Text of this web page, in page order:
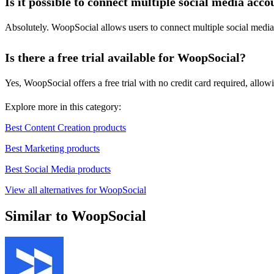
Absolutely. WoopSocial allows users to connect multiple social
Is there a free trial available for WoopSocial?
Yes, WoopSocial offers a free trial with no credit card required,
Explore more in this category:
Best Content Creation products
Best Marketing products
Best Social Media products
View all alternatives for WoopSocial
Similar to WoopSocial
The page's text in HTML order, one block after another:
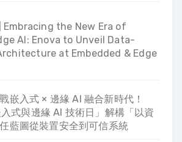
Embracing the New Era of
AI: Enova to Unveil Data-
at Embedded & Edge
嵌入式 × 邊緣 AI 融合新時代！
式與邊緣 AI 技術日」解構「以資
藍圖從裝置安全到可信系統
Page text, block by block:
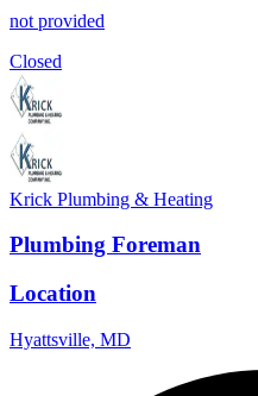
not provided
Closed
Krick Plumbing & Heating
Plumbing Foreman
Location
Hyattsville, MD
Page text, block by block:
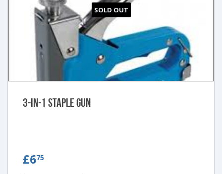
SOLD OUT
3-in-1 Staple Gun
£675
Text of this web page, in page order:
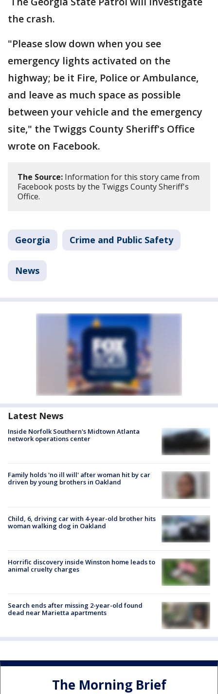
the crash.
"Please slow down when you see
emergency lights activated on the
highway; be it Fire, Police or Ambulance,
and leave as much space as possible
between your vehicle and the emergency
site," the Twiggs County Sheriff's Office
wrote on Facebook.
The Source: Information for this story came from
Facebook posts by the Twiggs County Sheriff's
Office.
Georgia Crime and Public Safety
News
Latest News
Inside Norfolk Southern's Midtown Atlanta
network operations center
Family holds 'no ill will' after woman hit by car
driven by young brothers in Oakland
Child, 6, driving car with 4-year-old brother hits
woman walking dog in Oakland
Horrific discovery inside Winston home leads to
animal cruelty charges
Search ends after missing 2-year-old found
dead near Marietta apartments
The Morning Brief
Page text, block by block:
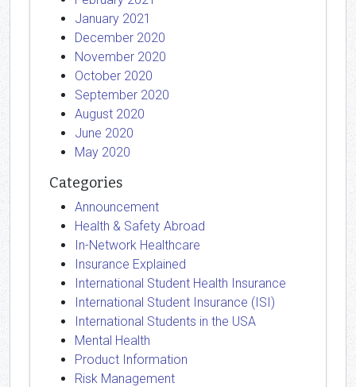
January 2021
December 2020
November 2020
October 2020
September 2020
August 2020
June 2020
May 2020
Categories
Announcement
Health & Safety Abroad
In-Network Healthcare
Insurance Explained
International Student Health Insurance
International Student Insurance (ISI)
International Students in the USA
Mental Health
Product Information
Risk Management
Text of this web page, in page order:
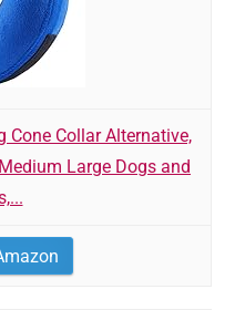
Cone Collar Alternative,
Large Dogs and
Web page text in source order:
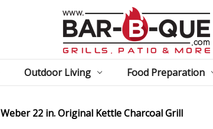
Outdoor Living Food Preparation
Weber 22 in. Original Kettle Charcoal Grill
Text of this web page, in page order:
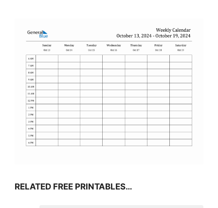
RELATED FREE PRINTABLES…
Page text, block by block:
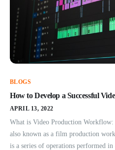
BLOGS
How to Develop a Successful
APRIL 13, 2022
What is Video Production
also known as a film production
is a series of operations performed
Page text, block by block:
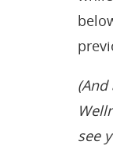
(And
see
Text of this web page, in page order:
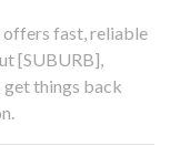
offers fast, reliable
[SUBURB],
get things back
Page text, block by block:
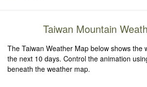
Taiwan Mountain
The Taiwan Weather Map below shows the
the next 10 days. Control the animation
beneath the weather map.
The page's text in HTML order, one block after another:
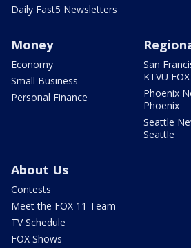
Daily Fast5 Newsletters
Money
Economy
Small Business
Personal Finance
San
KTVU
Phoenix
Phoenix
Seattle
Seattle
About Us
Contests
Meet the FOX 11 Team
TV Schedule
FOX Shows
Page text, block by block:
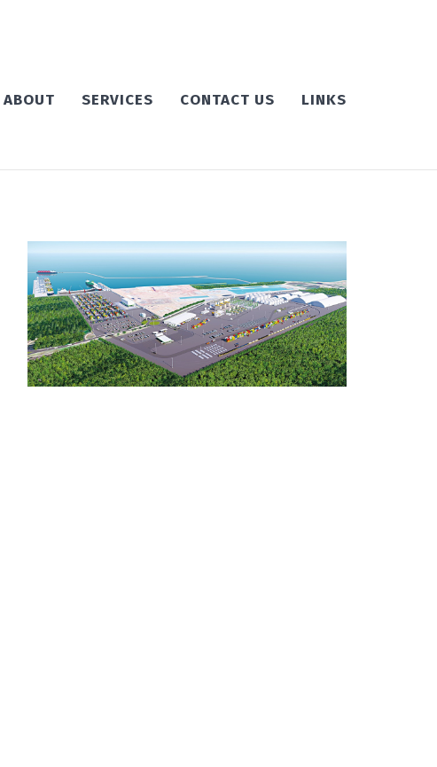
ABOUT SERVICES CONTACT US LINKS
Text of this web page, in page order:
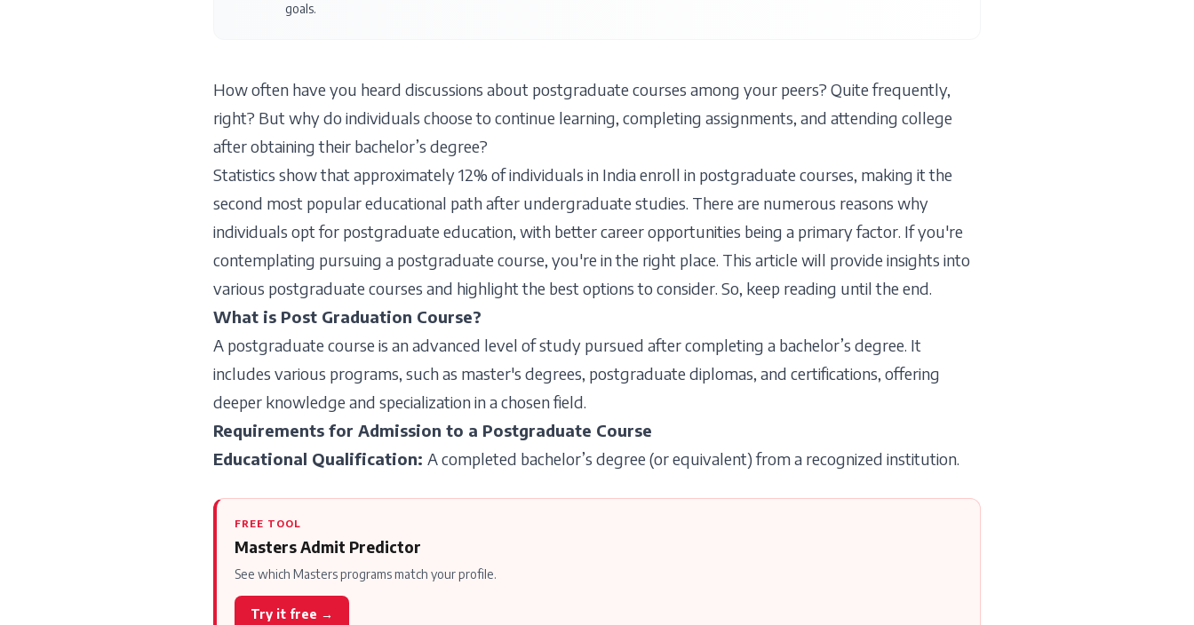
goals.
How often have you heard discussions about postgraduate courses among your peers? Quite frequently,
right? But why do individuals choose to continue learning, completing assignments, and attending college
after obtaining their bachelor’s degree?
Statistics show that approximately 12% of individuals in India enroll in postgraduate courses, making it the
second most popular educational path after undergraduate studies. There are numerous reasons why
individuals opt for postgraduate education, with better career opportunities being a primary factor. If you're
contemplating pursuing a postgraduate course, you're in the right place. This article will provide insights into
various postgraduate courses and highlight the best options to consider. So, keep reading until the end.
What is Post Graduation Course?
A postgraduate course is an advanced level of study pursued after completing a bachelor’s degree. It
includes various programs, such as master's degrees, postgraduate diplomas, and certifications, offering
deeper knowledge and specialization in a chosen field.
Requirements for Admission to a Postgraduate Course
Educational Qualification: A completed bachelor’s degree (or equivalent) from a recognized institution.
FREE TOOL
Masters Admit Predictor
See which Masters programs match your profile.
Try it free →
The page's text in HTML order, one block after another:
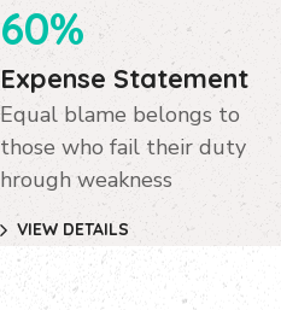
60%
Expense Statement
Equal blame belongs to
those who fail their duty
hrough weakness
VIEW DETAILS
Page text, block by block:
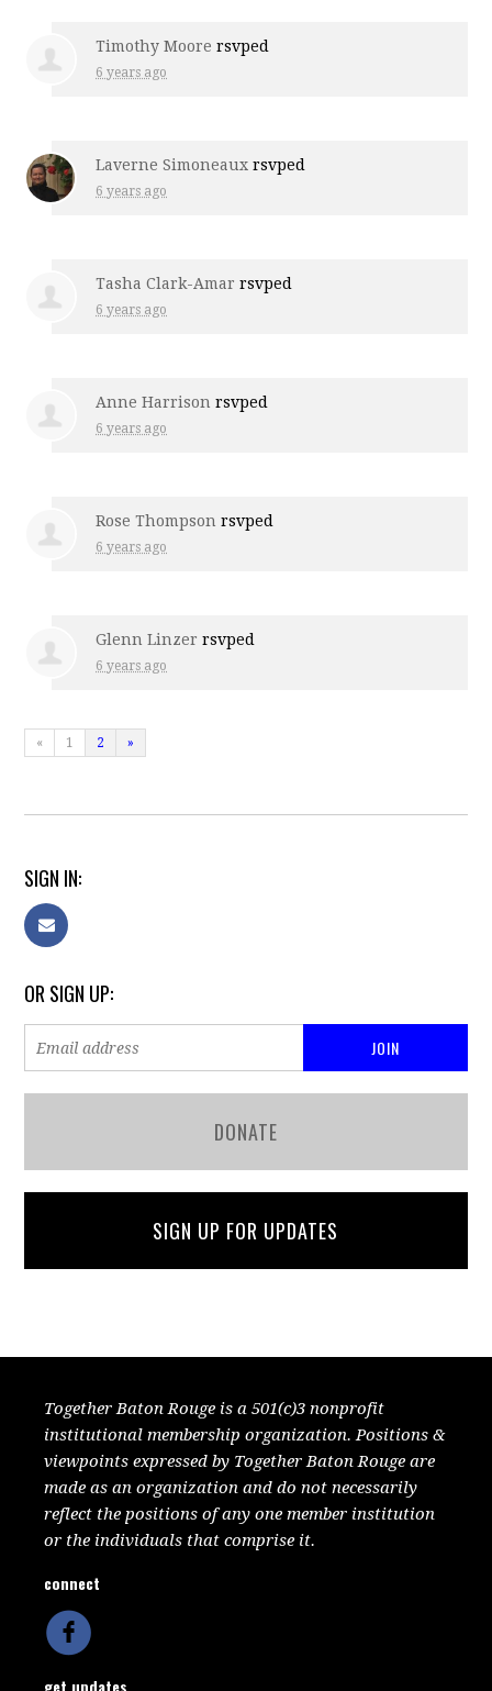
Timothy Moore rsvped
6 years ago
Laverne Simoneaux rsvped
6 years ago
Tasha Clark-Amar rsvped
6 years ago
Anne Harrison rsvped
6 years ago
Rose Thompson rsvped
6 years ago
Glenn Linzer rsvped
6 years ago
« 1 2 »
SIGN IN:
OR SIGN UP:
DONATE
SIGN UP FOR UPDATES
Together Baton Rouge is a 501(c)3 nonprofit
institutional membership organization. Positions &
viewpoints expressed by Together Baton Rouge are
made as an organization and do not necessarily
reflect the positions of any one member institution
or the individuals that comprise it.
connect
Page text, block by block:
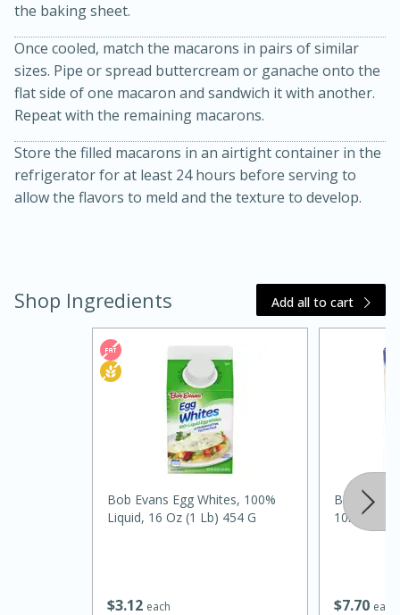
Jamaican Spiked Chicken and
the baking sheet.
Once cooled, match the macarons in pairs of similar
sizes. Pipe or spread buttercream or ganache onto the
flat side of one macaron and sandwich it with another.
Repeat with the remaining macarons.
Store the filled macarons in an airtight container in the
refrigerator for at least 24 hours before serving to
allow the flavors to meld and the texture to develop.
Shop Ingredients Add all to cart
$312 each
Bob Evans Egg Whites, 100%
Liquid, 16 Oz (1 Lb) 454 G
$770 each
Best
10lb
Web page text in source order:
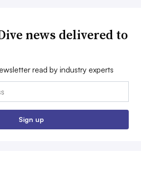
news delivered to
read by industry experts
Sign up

::::

Output every line of the records exactly, excluding all pictures.

Text of this web page, in page order:
Absolutely. WoopSocial allows users to connect multiple social
Is there a free trial available for WoopSocial?
Yes, WoopSocial offers a free trial with no credit card required,
Explore more in this category:
Best Content Creation products
Best Marketing products
Best Social Media products
View all alternatives for WoopSocial
Similar to WoopSocial
The page's text in HTML order, one block after another:
Embracing the New Era of
AI: Enova to Unveil Data-
at Embedded & Edge
嵌入式 × 邊緣 AI 融合新時代！
式與邊緣 AI 技術日」解構「以資
藍圖從裝置安全到可信系統
Page text, block by block:
not provided
Closed
Krick Plumbing & Heating
Plumbing Foreman
Location
Hyattsville, MD
Page text, block by block:
SOLD OUT
3-in-1 Staple Gun
£675
Text of this web page, in page order:
the crash.
"Please slow down when you see
emergency lights activated on the
highway; be it Fire, Police or Ambulance,
and leave as much space as possible
between your vehicle and the emergency
site," the Twiggs County Sheriff's Office
wrote on Facebook.
The Source: Information for this story came from
Facebook posts by the Twiggs County Sheriff's
Office.
Georgia Crime and Public Safety
News
Latest News
Inside Norfolk Southern's Midtown Atlanta
network operations center
Family holds 'no ill will' after woman hit by car
driven by young brothers in Oakland
Child, 6, driving car with 4-year-old brother hits
woman walking dog in Oakland
Horrific discovery inside Winston home leads to
animal cruelty charges
Search ends after missing 2-year-old found
dead near Marietta apartments
The Morning Brief
Page text, block by block:
January 2021
December 2020
November 2020
October 2020
September 2020
August 2020
June 2020
May 2020
Categories
Announcement
Health & Safety Abroad
In-Network Healthcare
Insurance Explained
International Student Health Insurance
International Student Insurance (ISI)
International Students in the USA
Mental Health
Product Information
Risk Management
Text of this web page, in page order:
Cone Collar Alternative,
Large Dogs and
Web page text in source order:
Outdoor Living Food Preparation
Weber 22 in. Original Kettle Charcoal Grill
Text of this web page, in page order:
RELATED FREE PRINTABLES…
Page text, block by block:
BLOGS
How to Develop a Successful
APRIL 13, 2022
What is Video Production
also known as a film production
is a series of operations performed
Page text, block by block:
(And
see
Text of this web page, in page order:
offers fast, reliable
[SUBURB],
get things back
Page text, block by block:
Taiwan Mountain
The Taiwan Weather Map below shows the
the next 10 days. Control the animation
beneath the weather map.
The page's text in HTML order, one block after another:
Daily Fast5 Newsletters
Money
Economy
Small Business
Personal Finance
San
KTVU
Phoenix
Phoenix
Seattle
Seattle
About Us
Contests
Meet the FOX 11 Team
TV Schedule
FOX Shows
Page text, block by block:
ABOUT SERVICES CONTACT US LINKS
Text of this web page, in page order:
goals.
How often have you heard discussions about postgraduate courses among your peers? Quite frequently,
right? But why do individuals choose to continue learning, completing assignments, and attending college
after obtaining their bachelor’s degree?
Statistics show that approximately 12% of individuals in India enroll in postgraduate courses, making it the
second most popular educational path after undergraduate studies. There are numerous reasons why
individuals opt for postgraduate education, with better career opportunities being a primary factor. If you're
contemplating pursuing a postgraduate course, you're in the right place. This article will provide insights into
various postgraduate courses and highlight the best options to consider. So, keep reading until the end.
What is Post Graduation Course?
A postgraduate course is an advanced level of study pursued after completing a bachelor’s degree. It
includes various programs, such as master's degrees, postgraduate diplomas, and certifications, offering
deeper knowledge and specialization in a chosen field.
Requirements for Admission to a Postgraduate Course
Educational Qualification: A completed bachelor’s degree (or equivalent) from a recognized institution.
FREE TOOL
Masters Admit Predictor
See which Masters programs match your profile.
Try it free →
The page's text in HTML order, one block after another:
60%
Expense Statement
Equal blame belongs to
those who fail their duty
hrough weakness
VIEW DETAILS
Page text, block by block:
Timothy Moore rsvped
6 years ago
Laverne Simoneaux rsvped
6 years ago
Tasha Clark-Amar rsvped
6 years ago
Anne Harrison rsvped
6 years ago
Rose Thompson rsvped
6 years ago
Glenn Linzer rsvped
6 years ago
« 1 2 »
SIGN IN:
OR SIGN UP:
DONATE
SIGN UP FOR UPDATES
Together Baton Rouge is a 501(c)3 nonprofit
institutional membership organization. Positions &
viewpoints expressed by Together Baton Rouge are
made as an organization and do not necessarily
reflect the positions of any one member institution
or the individuals that comprise it.
connect
Page text, block by block:
Jamaican Spiked Chicken and
the baking sheet.
Once cooled, match the macarons in pairs of similar
sizes. Pipe or spread buttercream or ganache onto the
flat side of one macaron and sandwich it with another.
Repeat with the remaining macarons.
Store the filled macarons in an airtight container in the
refrigerator for at least 24 hours before serving to
allow the flavors to meld and the texture to develop.
Shop Ingredients Add all to cart
$312 each
Bob Evans Egg Whites, 100%
Liquid, 16 Oz (1 Lb) 454 G
$770 each
Best
10lb
Web page text in source order:
news delivered to
read by industry experts
Sign up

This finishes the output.